#### Task item:
Only reproduce the lines from the line containing "Feature Timber / Glass Entry Door" onward, exactly, through the final line of the data below.

Excerpts from a dataset
---

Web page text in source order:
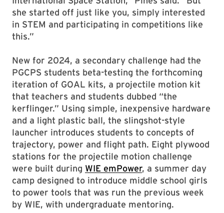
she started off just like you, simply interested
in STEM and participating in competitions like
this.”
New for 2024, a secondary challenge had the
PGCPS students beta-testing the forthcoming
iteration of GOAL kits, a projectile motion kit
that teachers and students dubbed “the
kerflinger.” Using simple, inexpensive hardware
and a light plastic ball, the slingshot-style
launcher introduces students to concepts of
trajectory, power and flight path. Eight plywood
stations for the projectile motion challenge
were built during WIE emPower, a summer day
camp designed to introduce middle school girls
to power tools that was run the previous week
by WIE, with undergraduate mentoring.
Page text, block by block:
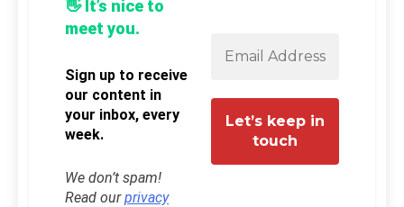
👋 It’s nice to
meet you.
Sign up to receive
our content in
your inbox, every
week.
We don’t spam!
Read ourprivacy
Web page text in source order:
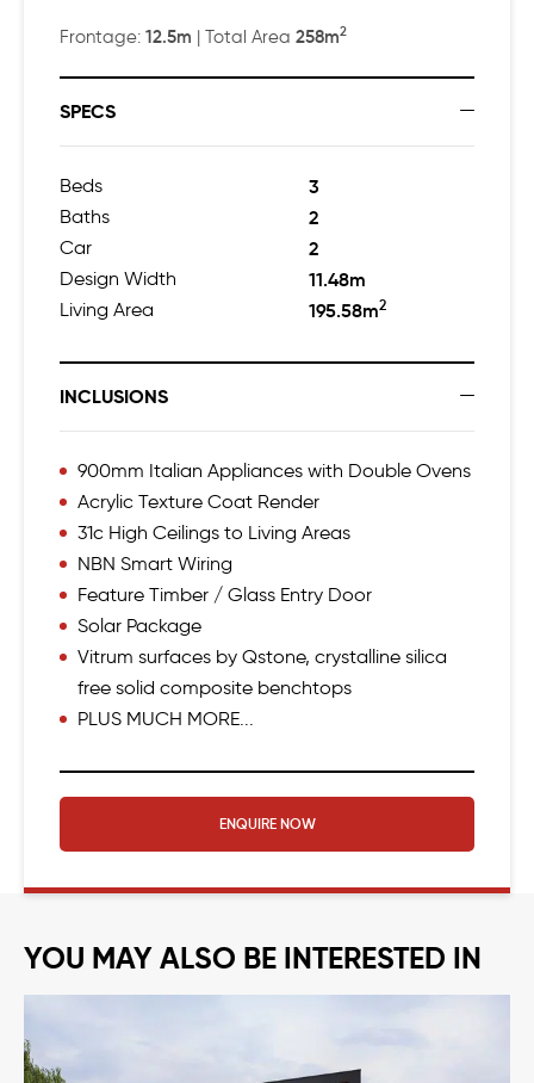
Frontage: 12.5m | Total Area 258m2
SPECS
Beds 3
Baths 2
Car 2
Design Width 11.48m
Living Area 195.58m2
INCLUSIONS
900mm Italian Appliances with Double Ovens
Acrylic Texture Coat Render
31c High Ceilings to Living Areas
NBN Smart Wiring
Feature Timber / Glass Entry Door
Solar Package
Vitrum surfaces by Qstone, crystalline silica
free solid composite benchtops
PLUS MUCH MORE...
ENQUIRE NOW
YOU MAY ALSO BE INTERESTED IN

---

#### Your solution:
Feature Timber / Glass Entry Door
Solar Package
Vitrum surfaces by Qstone, crystalline silica
free solid composite benchtops
PLUS MUCH MORE...
ENQUIRE NOW
YOU MAY ALSO BE INTERESTED IN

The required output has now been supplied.